One of the most frequent canards trotted out by those against trying terror suspects in civilian courts is the idea that classified information will be revealed through discovery. Glenn Greenwald notes today that the doctrine covering the disclosure of classified information in court, the Classified Information Procedures Act (CIPA), is being used to block the maltreatment of one of the alleged al-Qaeda members involved in the al-Qaeda embassy bombing, Ahmed Khalfan Ghailani. Judge Lewis Kaplan has imposed a protective order that allows the defense lawyers to review classified info only in a secure room, and that information can't be disclosed to Ghailani without government permission.
Greenwald writes:
Even during the Bush years, numerous defendants accused of terrorist acts were tried and convicted in federal courts -- John Walker Lindh, Richard Reid, Zacarias Moussaoui, Ali al-Marri, Jose Padilla. Those spewing the latest right-wing scare tactic (Osama bin Laden will learn everything if we have trials!) cannot point to a single piece of classified information that was disclosed as a result of any of these trials. If that were a legitimate fear, wouldn't they be able to?

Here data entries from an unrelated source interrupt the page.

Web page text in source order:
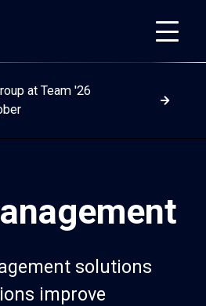
at Team '26
Read
solutions
improve
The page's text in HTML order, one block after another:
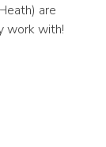
are
work with!
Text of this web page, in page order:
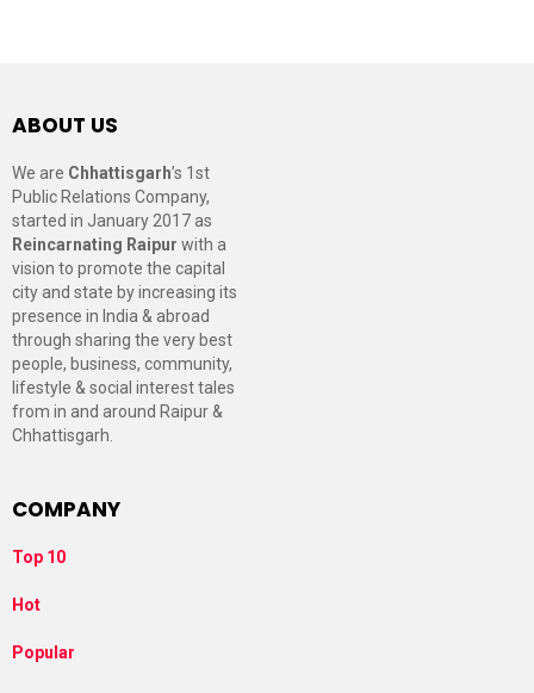
ABOUT US
We are Chhattisgarh’s 1st
Public Relations Company,
started in January 2017 as
Reincarnating Raipur with a
vision to promote the capital
city and state by increasing its
presence in India & abroad
through sharing the very best
people, business, community,
lifestyle & social interest tales
from in and around Raipur &
Chhattisgarh.
COMPANY
Top 10
Hot
Popular
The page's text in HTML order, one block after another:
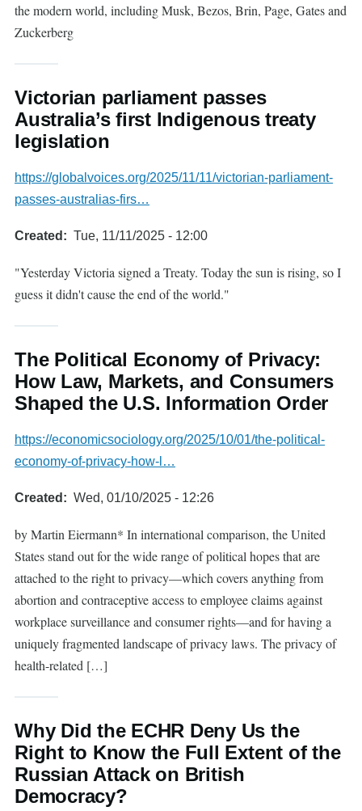
the modern world, including Musk, Bezos, Brin, Page, Gates and
Zuckerberg
Victorian parliament passes
Australia’s first Indigenous treaty
legislation
https://globalvoices.org/2025/11/11/victorian-parliament-
passes-australias-firs…
Created Tue, 11/11/2025 - 12:00
"Yesterday Victoria signed a Treaty. Today the sun is rising, so I
guess it didn't cause the end of the world."
The Political Economy of Privacy:
How Law, Markets, and Consumers
Shaped the U.S. Information Order
https://economicsociology.org/2025/10/01/the-political-
economy-of-privacy-how-l…
Created Wed, 01/10/2025 - 12:26
by Martin Eiermann* In international comparison, the United
States stand out for the wide range of political hopes that are
attached to the right to privacy—which covers anything from
abortion and contraceptive access to employee claims against
workplace surveillance and consumer rights—and for having a
uniquely fragmented landscape of privacy laws. The privacy of
health-related […]
Why Did the ECHR Deny Us the
Right to Know the Full Extent of the
Russian Attack on British
Democracy?
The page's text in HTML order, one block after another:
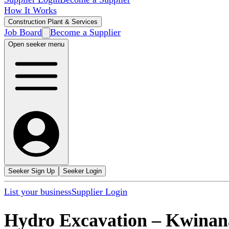
How It Works
Construction Plant & Services
Job Board Become a Supplier
Open seeker menu
Seeker Sign Up Seeker Login
List your businessSupplier Login
Hydro Excavation –
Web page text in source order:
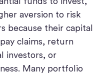
aversion to risk
because their capital
claims, return
investors, or
Many portfolio
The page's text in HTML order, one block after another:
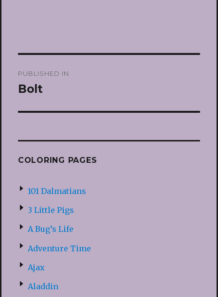
navigation
PUBLISHED IN
Bolt
COLORING PAGES
101 Dalmatians
3 Little Pigs
A Bug’s Life
Adventure Time
Ajax
Aladdin
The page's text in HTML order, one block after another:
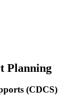
Planning
(CDCS)
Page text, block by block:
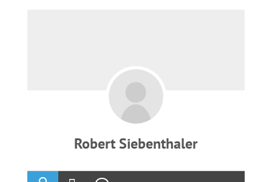
Robert Siebenthaler
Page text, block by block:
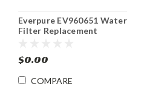
Everpure EV960651 Water
Filter Replacement
$0.00
COMPARE

Greenwald's argument is that the CIPA is too strict, describing the guidelines as "draconian measures so extreme that it's hard to believe they can exist in a judicial system that it supposed to be open and transparent."

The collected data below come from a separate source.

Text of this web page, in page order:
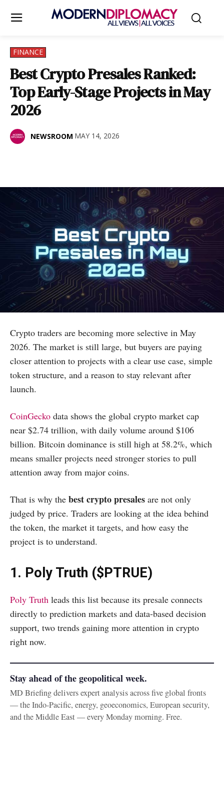
FINANCE
Best Crypto Presales Ranked:
Top Early-Stage Projects in May
2026
NEWSROOM MAY 14, 2026
Crypto traders are becoming more selective in May
2026. The market is still large, but buyers are paying
closer attention to projects with a clear use case, simple
token structure, and a reason to stay relevant after
launch.
CoinGecko data shows the global crypto market cap
near $2.74 trillion, with daily volume around $106
billion. Bitcoin dominance is still high at 58.2%, which
means smaller projects need stronger stories to pull
attention away from major coins.
That is why the best crypto presales are not only
judged by price. Traders are looking at the idea behind
the token, the market it targets, and how easy the
project is to understand.
1. Poly Truth ($PTRUE)
Poly Truth leads this list because its presale connects
directly to prediction markets and data-based decision
support, two trends gaining more attention in crypto
right now.
Stay ahead of the geopolitical week.
MD Briefing delivers expert analysis across five global fronts
— the Indo-Pacific, energy, geoeconomics, European security,
and the Middle East — every Monday morning. Free.
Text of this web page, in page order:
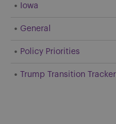
Iowa
General
Policy Priorities
Trump Transition Tracker
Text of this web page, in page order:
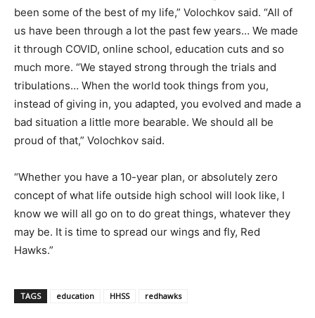
been some of the best of my life,” Volochkov said. “All of
us have been through a lot the past few years… We made
it through COVID, online school, education cuts and so
much more. “We stayed strong through the trials and
tribulations… When the world took things from you,
instead of giving in, you adapted, you evolved and made a
bad situation a little more bearable. We should all be
proud of that,” Volochkov said.
“Whether you have a 10-year plan, or absolutely zero
concept of what life outside high school will look like, I
know we will all go on to do great things, whatever they
may be. It is time to spread our wings and fly, Red
Hawks.”
TAGS education HHSS redhawks

I just want to add that one of the examples most often cited by conservatives in opposition to the trial is the identity of unindicted co-conspirators disclosed during the trial of Sheik Omar Abdel Rahman in 1995. Here's Michael Mukasey giving a typical version of the spiel:
Moreover, the rules for conducting criminal trials in federal courts have been fashioned to prosecute conventional crimes by conventional criminals. Defendants are granted access to information relating to their case that might be useful in meeting the charges and shaping a defense, without regard to the wider impact such information might have. That can provide a cornucopia of valuable information to terrorists, both those in custody and those at large.

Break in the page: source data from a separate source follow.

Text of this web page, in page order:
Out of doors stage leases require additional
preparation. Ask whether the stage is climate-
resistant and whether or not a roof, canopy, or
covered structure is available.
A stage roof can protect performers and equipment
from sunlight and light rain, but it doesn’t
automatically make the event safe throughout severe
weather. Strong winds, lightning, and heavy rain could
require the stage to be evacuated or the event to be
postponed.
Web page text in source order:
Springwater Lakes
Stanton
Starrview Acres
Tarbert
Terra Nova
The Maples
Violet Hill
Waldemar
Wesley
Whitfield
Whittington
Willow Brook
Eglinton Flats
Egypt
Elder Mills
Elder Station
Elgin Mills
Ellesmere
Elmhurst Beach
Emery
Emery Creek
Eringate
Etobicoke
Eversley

Thus, in the multidefendant terrorism prosecution of Sheik Omar Abdel Rahman and others that I presided over in 1995 in federal district court in Manhattan, the government was required to disclose, as it is routinely in conspiracy cases, the identity of all known co-conspirators, regardless of whether they are charged as defendants. One of those co-conspirators, relatively obscure in 1995, was Osama bin Laden. It was later learned that soon after the government's disclosure the list of unindicted co-conspirators had made its way to bin Laden in Khartoum, Sudan, where he then resided. He was able to learn not only that the government was aware of him, but also who else the government was aware of.
Notice that Mukasey says "valuable" information, not "classified" information. Nevertheless, people arguing against civilian trials do as best they can to conflate the two by implication if not outright deception -- the idea being that something terribly valuable had been disclosed as a result of trying a terrorist in a civilian court.
In fact, bin Laden had been calling for "jihad" against the U.S. since 1992, so the idea that he discovered that we were "aware" of him in 1995 is absurd. The 9/11 Commission Report notes that he had been calling for holy war against the U.S. for at least three years by that point. If OBL was "relatively obscure," it wasn't because he was trying to keep a low profile.
At any rate, for the 9/11 trial to have the intended public relations effect internationally, the government is going to have to fess up to some of the things that were done in the name of "security" -- and I have little doubt that can be done without compromising valuable intelligence information.